October World Report


Published Monday, October 09, 2017

In this month's world report, Dr Simon Worrell considers reports of malaria becoming resistant to artemisinin based therapies along the border between Thailand and Cambodia.


undefinedMalaria is one of the most serious diseases present on the globe today. Infecting over 200 million individuals annually, this mosquito-borne illness claimed over 400,000 lives in 2015 alone. The treatment of this disease has been radically improved in recent years since the introduction of artemisinin based therapies. This medication is now suffering the fate of previous malaria treatments, however, as there are increasingly frequent reports of malaria becoming resistant to artemisinin. As has been widely published with antibiotics, there are bacteria which are now multi-resistant and against which we have few therapeutic choices: the same is becoming true of anti-malarial medication.

Artemisinin has an extremely long heritage.

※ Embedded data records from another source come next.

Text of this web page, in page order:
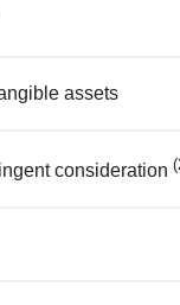
assets
consideration
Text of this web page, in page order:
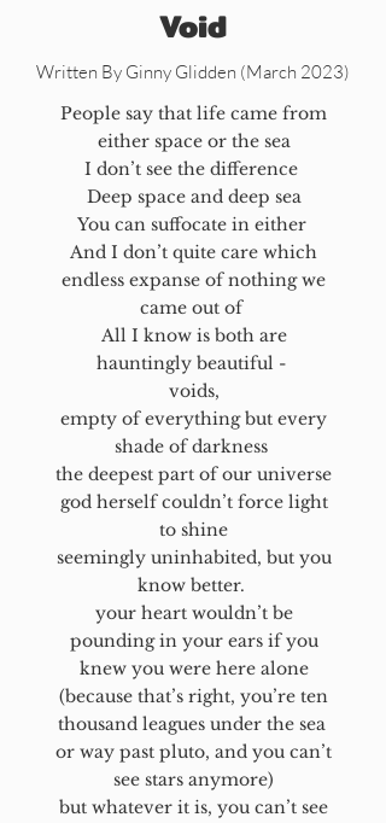
Void
Written By Ginny Glidden (March 2023)
People say that life came from
either space or the sea
I don’t see the difference
Deep space and deep sea
You can suffocate in either
And I don’t quite care which
endless expanse of nothing we
came out of
All I know is both are
hauntingly beautiful -
voids,
empty of everything but every
shade of darkness
the deepest part of our universe
god herself couldn’t force light
to shine
seemingly uninhabited, but you
know better.
your heart wouldn’t be
pounding in your ears if you
knew you were here alone
(because that’s right, you’re ten
thousand leagues under the sea
or way past pluto, and you can’t
see stars anymore)
but whatever it is, you can’t see
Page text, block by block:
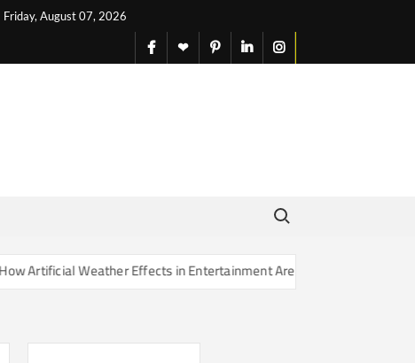
Friday, August 07, 2026
facebook
X pinterestlinkedininstagram
Search for:
Effects in Entertainment Are Changing Our Sense of Reality
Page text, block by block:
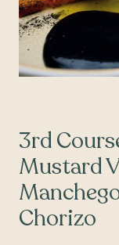
3rd
Mustard
Chorizo
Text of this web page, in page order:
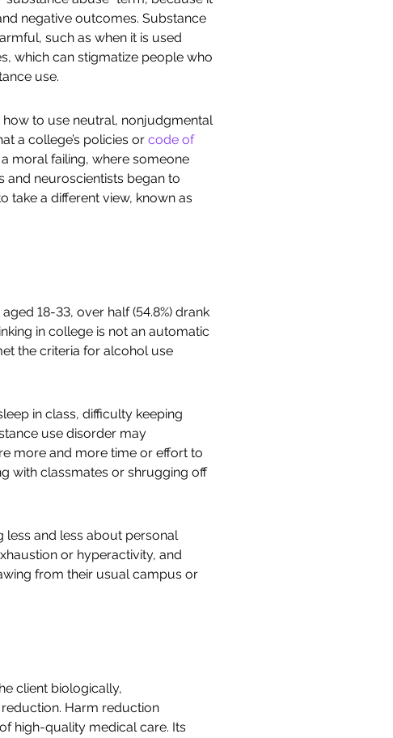
negative outcomes. Substance
such as when it is used
which can stigmatize people who
use.
how to use neutral, nonjudgmental
a college’s policies or code of
moral failing, where someone
and neuroscientists began to
take a different view, known as
18-33, over half (54.8%) drank
in college is not an automatic
the criteria for alcohol use
in class, difficulty keeping
use disorder may
more and more time or effort to
with classmates or shrugging off
and less about personal
or hyperactivity, and
from their usual campus or
client biologically,
Harm reduction
high-quality medical care. Its

If there is one medication to which the advocates of medicinal plants can point, it is to the sweet wormwood plant Artemesia annua from which artemisinin derives both its active ingredient and its name. The earliest report of this plant being used medicinally was written on a piece of silk discovered in the Mawangdui Han Dynasty tombs in 168 BC. Although initially used as a treatment for haemorrhoids, its potential as an anti-fever agent was later realised in the Handbook of Prescriptions for Emergency Treatments by Ge Hong, written in the Jin Dynasty between 283-343 AD. It is unclear whether the fever referred to in the text would have been caused by malaria, but there are reports that the use of sweet wormwood, or qinghao in Chinese, was extensively used to treat malaria in rural areas of China.

By the 1960s the ability of artemisinin to combat malaria in rodents was formally recognised. In fact the Chinese scientists involved with this work were able to adapt the original recipe described by Ge Hong: ‘Take one bunch of qinghao, soak in two sheng of water, wring it out to obtain the juice, and ingest it in its entirety’, to prepare a medication that was 100% effective against rodent malaria.

Modern pharmacology has been able to purify the medication, often combining it with other antimalarials to produce artemisinin combination therapies (ACT) that have been very effective in treating uncomplicated malaria, usually in just 3 days. As with chloroquine and Larium (mefloquine), there are increasing numbers of reports of malaria species becoming resistant to ACT, however. This has either taken the form of a patient failing to respond to ACT, or following treatment, a recurrence of malaria resulting.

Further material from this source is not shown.